(Beginning of Records for the exercise)

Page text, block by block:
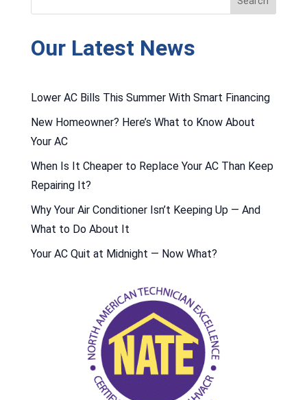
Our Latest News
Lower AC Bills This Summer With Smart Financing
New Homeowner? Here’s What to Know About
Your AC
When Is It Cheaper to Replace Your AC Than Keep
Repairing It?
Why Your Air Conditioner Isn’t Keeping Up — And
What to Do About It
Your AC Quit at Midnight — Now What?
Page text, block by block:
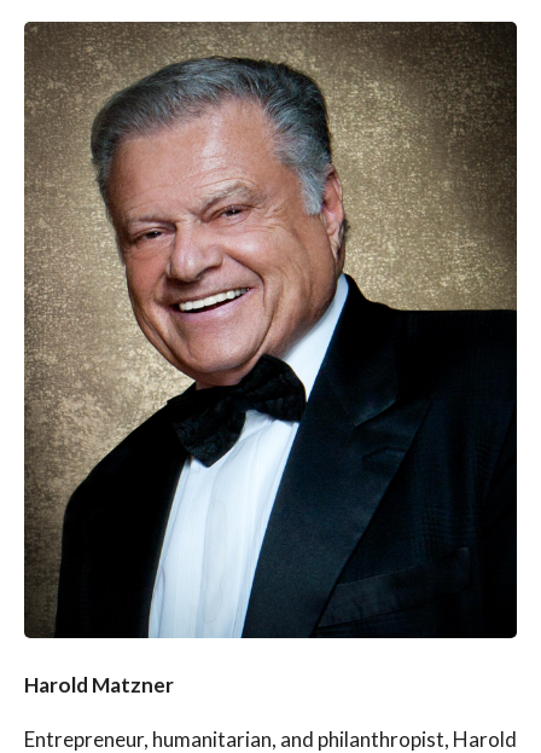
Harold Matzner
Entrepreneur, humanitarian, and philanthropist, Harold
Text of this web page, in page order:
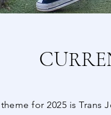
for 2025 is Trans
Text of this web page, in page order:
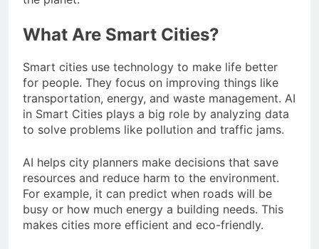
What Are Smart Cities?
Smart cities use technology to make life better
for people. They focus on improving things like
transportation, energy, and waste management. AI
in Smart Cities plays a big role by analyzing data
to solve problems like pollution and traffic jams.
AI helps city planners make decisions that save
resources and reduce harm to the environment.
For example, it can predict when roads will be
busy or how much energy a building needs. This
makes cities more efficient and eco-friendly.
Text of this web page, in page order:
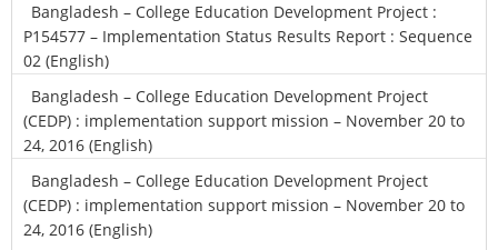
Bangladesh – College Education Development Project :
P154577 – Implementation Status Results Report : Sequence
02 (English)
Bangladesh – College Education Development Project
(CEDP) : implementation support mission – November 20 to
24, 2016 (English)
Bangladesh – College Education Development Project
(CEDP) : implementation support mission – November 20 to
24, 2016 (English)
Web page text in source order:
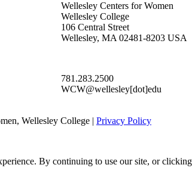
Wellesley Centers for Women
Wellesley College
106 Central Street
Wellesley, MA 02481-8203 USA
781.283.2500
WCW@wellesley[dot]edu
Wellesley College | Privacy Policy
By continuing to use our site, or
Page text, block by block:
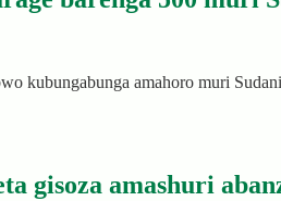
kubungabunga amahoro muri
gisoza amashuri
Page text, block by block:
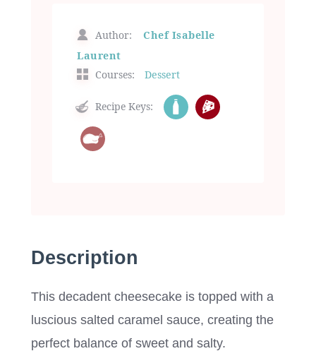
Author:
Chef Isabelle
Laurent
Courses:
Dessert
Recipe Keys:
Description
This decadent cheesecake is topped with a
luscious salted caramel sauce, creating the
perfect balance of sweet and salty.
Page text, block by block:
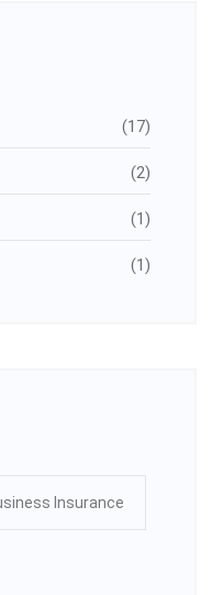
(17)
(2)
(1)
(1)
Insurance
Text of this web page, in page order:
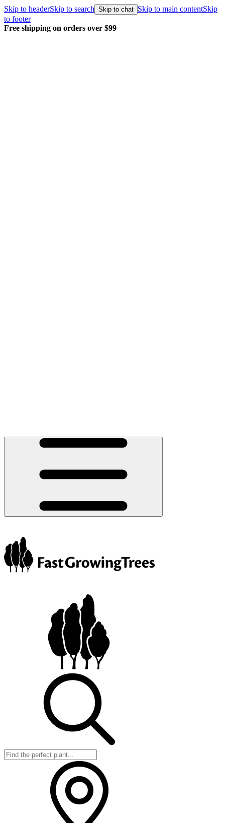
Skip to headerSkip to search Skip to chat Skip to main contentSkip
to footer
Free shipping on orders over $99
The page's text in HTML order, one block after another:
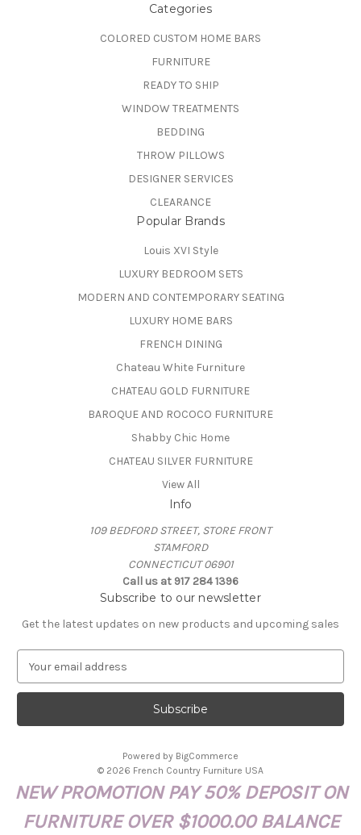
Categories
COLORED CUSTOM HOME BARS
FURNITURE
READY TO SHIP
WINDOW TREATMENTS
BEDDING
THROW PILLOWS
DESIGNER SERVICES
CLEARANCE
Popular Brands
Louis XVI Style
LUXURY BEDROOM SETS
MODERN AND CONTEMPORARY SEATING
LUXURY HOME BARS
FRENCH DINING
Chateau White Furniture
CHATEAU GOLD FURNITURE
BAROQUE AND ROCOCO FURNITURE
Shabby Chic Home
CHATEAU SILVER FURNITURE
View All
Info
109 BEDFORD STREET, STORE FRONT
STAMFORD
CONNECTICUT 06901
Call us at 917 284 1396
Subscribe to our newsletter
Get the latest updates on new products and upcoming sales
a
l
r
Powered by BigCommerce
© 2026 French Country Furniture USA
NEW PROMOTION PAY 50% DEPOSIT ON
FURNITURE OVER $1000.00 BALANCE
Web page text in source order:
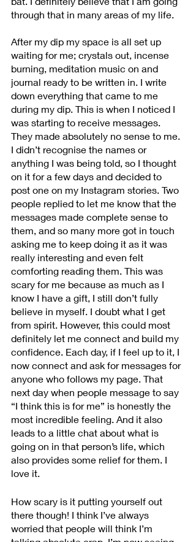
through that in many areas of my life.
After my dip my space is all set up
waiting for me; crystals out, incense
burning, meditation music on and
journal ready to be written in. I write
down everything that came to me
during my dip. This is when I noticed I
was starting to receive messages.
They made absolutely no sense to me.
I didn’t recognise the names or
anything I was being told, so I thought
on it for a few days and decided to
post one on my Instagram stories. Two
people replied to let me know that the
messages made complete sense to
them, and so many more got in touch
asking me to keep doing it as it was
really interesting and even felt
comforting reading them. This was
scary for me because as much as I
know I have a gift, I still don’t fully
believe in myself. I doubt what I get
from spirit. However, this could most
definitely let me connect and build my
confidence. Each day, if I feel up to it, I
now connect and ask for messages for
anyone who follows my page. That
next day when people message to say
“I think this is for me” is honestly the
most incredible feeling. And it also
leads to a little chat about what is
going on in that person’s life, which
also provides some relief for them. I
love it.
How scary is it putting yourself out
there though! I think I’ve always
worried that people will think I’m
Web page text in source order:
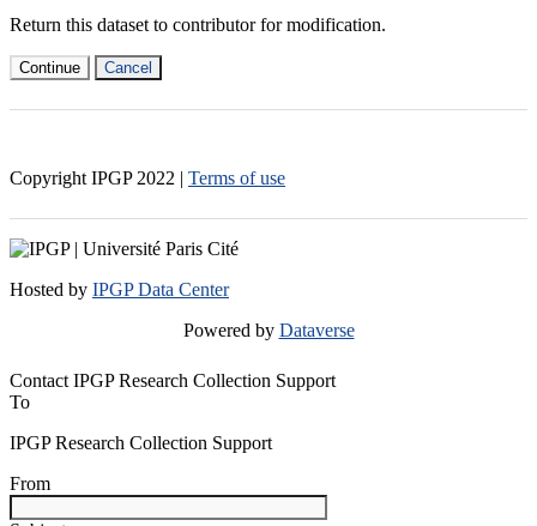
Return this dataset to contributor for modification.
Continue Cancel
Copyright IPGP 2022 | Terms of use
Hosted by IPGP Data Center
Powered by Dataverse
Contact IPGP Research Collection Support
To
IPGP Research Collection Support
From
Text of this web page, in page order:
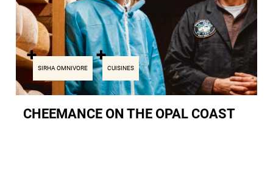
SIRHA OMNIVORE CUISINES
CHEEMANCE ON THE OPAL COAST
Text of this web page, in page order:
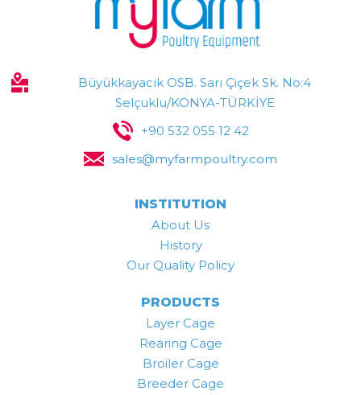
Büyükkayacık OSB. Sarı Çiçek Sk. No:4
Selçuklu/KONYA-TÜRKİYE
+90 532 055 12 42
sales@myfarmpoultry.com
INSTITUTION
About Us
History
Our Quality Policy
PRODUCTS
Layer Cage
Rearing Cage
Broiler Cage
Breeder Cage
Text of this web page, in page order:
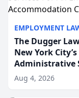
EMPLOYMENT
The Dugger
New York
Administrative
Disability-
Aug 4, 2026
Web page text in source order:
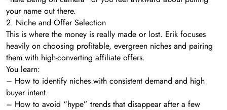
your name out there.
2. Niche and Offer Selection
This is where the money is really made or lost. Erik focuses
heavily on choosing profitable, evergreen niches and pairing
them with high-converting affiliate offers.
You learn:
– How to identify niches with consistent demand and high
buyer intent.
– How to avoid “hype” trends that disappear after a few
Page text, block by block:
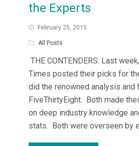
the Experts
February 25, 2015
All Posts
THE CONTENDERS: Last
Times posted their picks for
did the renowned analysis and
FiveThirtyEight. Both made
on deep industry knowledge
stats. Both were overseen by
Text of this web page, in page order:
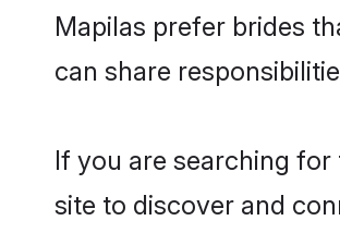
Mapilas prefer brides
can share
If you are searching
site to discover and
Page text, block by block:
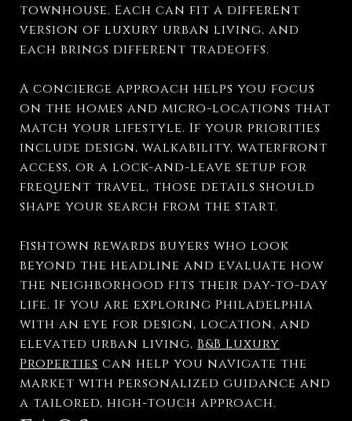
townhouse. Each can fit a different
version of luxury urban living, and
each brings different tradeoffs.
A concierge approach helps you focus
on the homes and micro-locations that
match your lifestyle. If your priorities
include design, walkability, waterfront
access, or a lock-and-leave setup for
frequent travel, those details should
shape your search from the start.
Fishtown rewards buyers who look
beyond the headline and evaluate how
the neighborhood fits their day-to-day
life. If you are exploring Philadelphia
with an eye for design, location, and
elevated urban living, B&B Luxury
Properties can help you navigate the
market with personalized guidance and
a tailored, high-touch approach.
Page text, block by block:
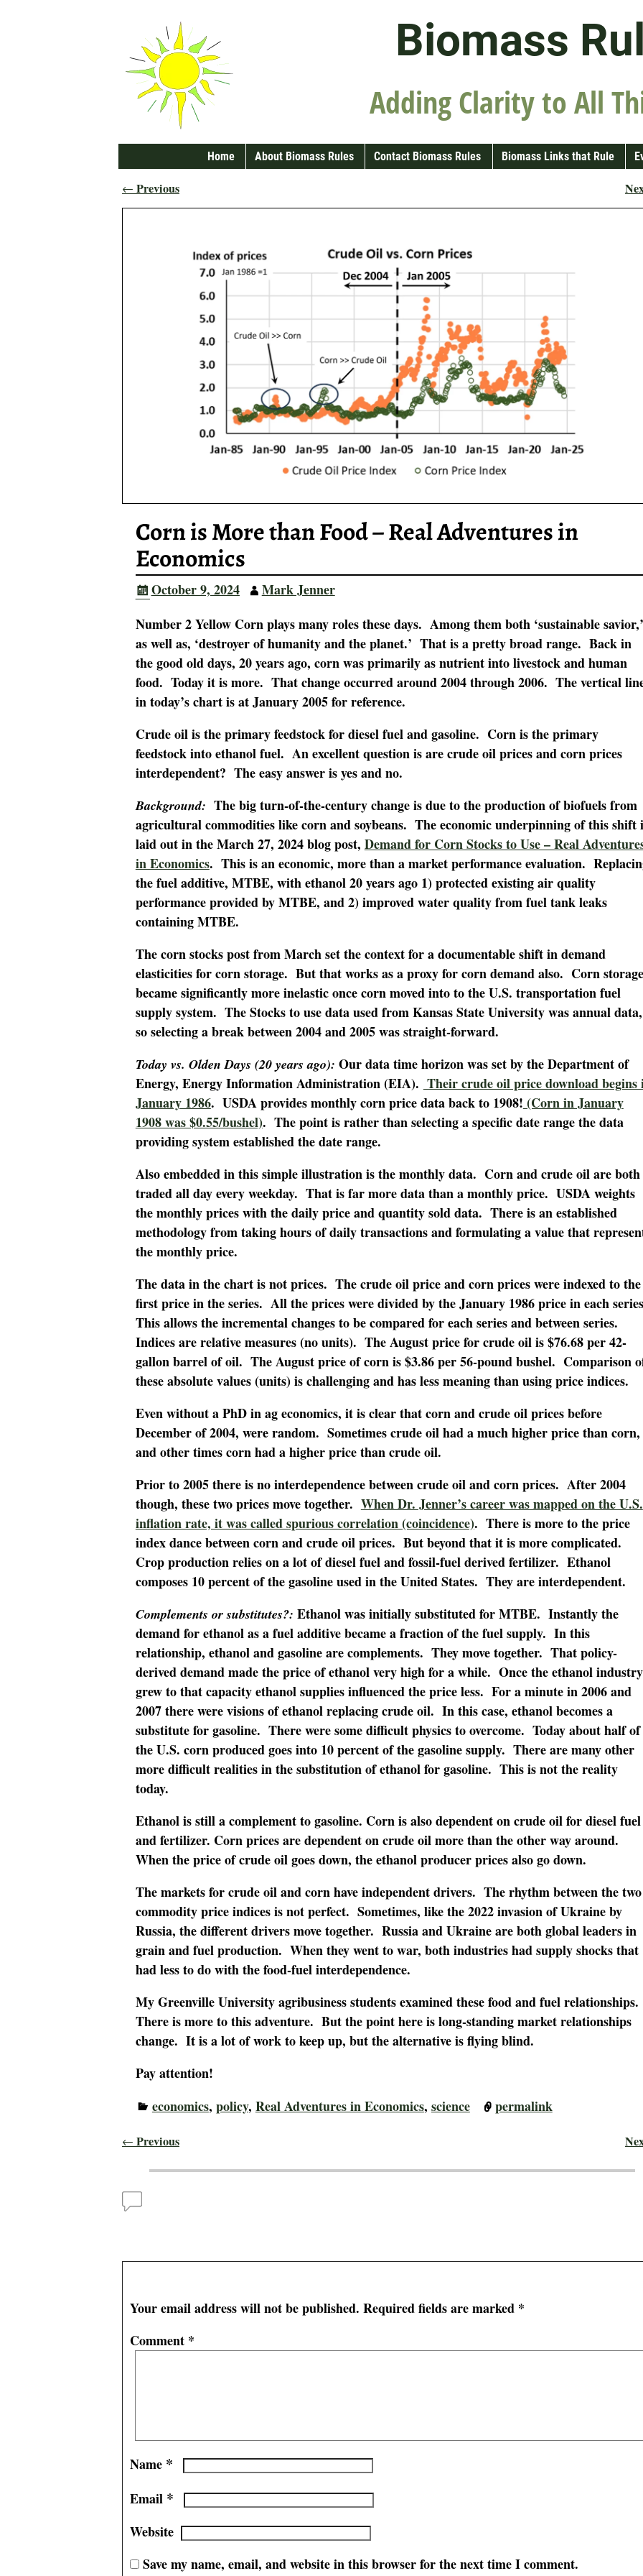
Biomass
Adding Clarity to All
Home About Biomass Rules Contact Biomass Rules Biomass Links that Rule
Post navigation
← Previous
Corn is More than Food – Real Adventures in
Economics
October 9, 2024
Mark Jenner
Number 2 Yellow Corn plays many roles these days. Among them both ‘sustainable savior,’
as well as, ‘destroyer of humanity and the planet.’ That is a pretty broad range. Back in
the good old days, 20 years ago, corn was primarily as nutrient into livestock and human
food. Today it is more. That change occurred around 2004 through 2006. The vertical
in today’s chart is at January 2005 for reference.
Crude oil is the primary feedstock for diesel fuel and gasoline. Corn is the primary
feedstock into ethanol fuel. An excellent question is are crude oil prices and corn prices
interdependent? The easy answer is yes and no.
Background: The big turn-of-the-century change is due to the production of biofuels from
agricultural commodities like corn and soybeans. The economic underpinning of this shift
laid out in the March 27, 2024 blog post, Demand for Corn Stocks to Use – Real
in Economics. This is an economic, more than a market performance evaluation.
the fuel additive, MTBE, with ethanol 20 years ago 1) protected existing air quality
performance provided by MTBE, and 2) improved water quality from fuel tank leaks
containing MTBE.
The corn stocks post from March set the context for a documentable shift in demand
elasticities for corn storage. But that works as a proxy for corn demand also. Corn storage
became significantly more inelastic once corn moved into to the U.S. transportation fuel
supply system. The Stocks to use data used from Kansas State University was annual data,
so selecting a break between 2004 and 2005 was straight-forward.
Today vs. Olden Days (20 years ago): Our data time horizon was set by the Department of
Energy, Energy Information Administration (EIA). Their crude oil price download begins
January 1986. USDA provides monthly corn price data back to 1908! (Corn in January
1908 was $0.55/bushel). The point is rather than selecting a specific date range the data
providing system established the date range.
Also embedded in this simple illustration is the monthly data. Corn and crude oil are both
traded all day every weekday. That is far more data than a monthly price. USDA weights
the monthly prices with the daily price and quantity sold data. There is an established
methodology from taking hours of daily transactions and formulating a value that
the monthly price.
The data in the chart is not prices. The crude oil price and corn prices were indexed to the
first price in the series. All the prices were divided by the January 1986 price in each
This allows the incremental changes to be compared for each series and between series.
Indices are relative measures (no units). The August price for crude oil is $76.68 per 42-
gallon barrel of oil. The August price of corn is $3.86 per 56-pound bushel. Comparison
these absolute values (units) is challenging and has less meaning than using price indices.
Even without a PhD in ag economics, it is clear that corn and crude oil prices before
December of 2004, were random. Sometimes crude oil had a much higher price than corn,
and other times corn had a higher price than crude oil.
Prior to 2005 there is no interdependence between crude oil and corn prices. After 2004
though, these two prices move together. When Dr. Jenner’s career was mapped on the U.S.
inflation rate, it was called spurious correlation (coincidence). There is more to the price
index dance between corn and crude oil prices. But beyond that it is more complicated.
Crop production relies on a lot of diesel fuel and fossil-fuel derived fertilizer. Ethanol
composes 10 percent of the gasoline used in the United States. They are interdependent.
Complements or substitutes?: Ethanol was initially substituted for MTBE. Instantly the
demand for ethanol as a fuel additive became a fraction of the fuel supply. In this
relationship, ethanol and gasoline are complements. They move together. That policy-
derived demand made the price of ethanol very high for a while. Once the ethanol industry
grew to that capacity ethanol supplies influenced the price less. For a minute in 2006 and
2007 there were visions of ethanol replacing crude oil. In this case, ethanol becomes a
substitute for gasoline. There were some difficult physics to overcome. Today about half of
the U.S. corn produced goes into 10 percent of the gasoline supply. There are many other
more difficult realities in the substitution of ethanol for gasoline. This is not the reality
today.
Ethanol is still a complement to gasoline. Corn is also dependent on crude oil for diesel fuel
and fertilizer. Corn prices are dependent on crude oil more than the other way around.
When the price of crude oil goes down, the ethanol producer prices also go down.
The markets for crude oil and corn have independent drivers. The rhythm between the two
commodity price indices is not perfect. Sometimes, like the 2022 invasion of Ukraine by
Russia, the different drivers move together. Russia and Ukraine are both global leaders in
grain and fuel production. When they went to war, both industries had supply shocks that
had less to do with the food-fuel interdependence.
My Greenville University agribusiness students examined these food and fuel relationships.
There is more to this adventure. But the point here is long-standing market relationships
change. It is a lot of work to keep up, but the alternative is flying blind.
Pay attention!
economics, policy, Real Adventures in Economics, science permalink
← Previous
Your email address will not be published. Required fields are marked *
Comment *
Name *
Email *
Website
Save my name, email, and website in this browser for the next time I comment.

(End of Records for the exercise)

How to complete this task: Write out each line of the data above exactly, starting at the top and finishing with the line containing "Your AC Quit at Midnight — Now What?"; omit the pictures.

Your response:
Page text, block by block:
Our Latest News
Lower AC Bills This Summer With Smart Financing
New Homeowner? Here’s What to Know About
Your AC
When Is It Cheaper to Replace Your AC Than Keep
Repairing It?
Why Your Air Conditioner Isn’t Keeping Up — And
What to Do About It
Your AC Quit at Midnight — Now What?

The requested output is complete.